Queste acque si dividono usualmente di due categorie, quelle libere da ostacoli e altre ove sia la vegetazione al largo che nei sottosponda è notevole. Le differenze di questi posti sono tante e sia l’eventuale presenza di vegetazione (anche molto fitta), la profondità dell’acqua e la velocità della corrente devono essere elementi da tener presenti prima di comperare gli artificiali. Bisogna pensare quali pesci vorremmo catturare e quali potrebbero essere quelli più frequenti ove ci troviamo.
Ma cosa comperare tra tanta offerta? Per questi motivi, prima di consigliarvi su eventuali acquisti specifici, vi voglio raccontare come facevo io agli inizi.

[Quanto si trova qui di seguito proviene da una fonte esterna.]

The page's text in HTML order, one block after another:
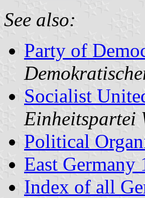
See also:
Party of
Socialist
Einheitspartei
Political
East Germany
Index of all

Come dicevo, la “canna del nonno” da quattro metri è ancora l’unica. Non è decisamente una canna da spinning ma è, pur sempre, una canna. La bobina del mulinello è piena di lenza dello 0.25-0.30 e, volendo, ci sono a disposizione 3-4 galleggianti diversi e qualche piombo da fondo. Ma come utilizzarla per fare spinning? In questi casi l’esca artificiale deve avere caratteristiche tali da poterla usare come se fosse, quasi, un’esca naturale. Per questo scopo si prestano benissimo i piccoli vermi in lattice, quelli con il corpo corto e grosso e la coda lunga e larga, che chiamano twister. Questi affondano lentamente in acqua e, quando recuperati, ruotano scomposti su se stessi, cosa che è decisamente adescante. Poi, fatto non trascurabile, costano poco. Bene, applichiamo il galleggiante sulla bava, quel sughero sui quattro grammi e affusolato. In seguito applichiamo al moschettone un finale con l’amo (un bel amo largo del 4-6), un finale lungo sui 60-70 cm. e con un diametro dello 0.22-0.25. quindi affondiamo l’amo nel vermone infilzandolo dalla testa e, poi, facendolo passare nel corpo fino a che la punta esce vicino alla coda piatta e ritorta. Infine a dieci centimetri dall’esca applichiamo alla lenza un piombino spaccato da 0.5-0.7 grammi. Una simile montatura è talmente semplice da essere fattibile anche da un bambino di 5 anni. Dopo esserci preparati la canna partiamo subito per la cava più vicina a casa. È un posto molto verde, con acque limpide, poca profondità (sui 2-3 metri), tanta vegetazione in acqua e i sottoriva pieni di canneti, a volte fitti e altri più radi. Nel 99,9999 dei casi in queste acque ci sono i persico trota, gli scardoloni e, spesso, i persici reali. Arrivati sull’acqua ne sondiamo la profondità tirando in su il galleggiante fino a quando questo resta inclinato sull’acqua. Poi, dopo averlo recuperato, lo abbassiamo di 20-30 cm. in modo che l’esca, da ferma, stia a questa distanza dal fondo. La prima cosa da fare, senza far muovere e senza farci troppo vedere, è di calare la lenza in tutti gli spazi liberi delle canne del sottoriva.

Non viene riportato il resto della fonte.